Background: Sepsis induces dysfunction in organ systems, including the hemostatic system. D-dimer is generated during disseminated intravascular coagulation (DIC), and so elevated D-dimer levels may be associated with progression of sepsis to septic shock.

Objective: We evaluated whether abnormal D-dimer levels were associated with presence of septic shock.

Design: Retrospective cross- sectional study.

Methods: We studied 137 patients diagnosed with sepsis who underwent testing for D-dimer. D-dimer level below 0.4 mg/L fibrinogen equivalent unit (FEU) was considered unchange. D-dimer level above 0.4 and below 4 mg/L FEU was considered moderate elevation, D-dimer level above 4 mg/L FEU was considered strong elevation.
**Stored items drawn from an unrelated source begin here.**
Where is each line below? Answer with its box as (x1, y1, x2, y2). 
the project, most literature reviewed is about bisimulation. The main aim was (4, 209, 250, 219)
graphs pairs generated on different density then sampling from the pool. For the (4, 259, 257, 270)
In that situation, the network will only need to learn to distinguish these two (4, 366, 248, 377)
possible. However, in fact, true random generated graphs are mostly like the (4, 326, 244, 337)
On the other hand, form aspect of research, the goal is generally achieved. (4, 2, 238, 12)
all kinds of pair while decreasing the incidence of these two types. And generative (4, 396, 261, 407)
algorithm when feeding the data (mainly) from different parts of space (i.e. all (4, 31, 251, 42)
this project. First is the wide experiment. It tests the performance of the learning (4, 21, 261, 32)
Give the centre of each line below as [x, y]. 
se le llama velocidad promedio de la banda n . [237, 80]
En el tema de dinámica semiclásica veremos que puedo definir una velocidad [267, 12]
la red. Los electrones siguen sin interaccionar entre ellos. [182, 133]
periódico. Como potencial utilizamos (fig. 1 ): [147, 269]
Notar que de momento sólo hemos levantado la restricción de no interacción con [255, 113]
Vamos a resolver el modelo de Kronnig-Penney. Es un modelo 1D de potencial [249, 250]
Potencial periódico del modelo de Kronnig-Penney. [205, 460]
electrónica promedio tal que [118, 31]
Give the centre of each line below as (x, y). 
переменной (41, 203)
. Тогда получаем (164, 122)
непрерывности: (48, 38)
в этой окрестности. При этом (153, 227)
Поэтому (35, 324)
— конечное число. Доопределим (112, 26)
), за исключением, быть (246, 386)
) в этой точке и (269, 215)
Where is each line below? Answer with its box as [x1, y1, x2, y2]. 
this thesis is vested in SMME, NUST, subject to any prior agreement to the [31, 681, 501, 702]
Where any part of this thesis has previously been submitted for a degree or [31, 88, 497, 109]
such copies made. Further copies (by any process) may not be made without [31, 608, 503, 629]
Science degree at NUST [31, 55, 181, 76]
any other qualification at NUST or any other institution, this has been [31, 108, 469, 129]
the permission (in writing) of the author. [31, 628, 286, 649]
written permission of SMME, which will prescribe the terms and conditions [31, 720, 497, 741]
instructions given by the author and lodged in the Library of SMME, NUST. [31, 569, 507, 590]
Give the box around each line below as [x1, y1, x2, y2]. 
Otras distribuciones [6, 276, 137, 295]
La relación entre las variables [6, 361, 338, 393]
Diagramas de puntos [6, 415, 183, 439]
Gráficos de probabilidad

Results: Septic shock was diagnosed in 52 (38%) patients. DIC occurred in 38 (27.7%) patients. Patients with unchanged, moderately elevated and strongly elevated D dimer levels were 1(7%), 43 (31.4%) and 93 (67.9%); respectively. Compared to the patients with sepsis without shock, those with septic shock had a longer activated partial thromboplastin time (APTT) (37.5 vs 34.5 s), higher D-dimer level (7.65 vs 5.15 mg/L FEU), higher procalcitonin level (13.5 vs 5.57 ng/mL), but a lower platelet count (93 vs 130 × 10⁹/L), (p < .05). The frequency of septic shock in patients with DIC was higher than that in patients group without DIC (50% vs 33.3%), but the difference was not statistically significant (p = .072). Univariate regression analysis showed that prolonged APTT, high D-dimer level, high procalcitonin level, and low platelet count were associated with the presence of septic shock. However, multivariate regression analysis determined that only a low platelet count was significantly associated with septic shock.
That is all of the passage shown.